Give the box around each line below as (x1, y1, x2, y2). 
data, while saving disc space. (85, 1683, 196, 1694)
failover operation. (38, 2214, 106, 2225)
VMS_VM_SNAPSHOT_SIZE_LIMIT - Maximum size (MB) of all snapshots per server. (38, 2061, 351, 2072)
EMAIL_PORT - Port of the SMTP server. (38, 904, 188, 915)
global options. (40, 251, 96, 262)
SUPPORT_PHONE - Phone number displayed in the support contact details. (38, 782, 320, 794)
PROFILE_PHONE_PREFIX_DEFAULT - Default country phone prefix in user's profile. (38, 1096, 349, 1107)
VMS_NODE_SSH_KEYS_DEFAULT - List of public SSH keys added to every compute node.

+-------+

> **Work to be completed**
Leave out every line before the one containing "PROFILE_PHONE_PREFIX_DEFAULT - Default"; set down that line and all remaining lines of the material exactly.

> **Solved exercise**
PROFILE_PHONE_PREFIX_DEFAULT - Default country phone prefix in user's profile. (38, 1096, 349, 1107)
VMS_NODE_SSH_KEYS_DEFAULT - List of public SSH keys added to every compute node.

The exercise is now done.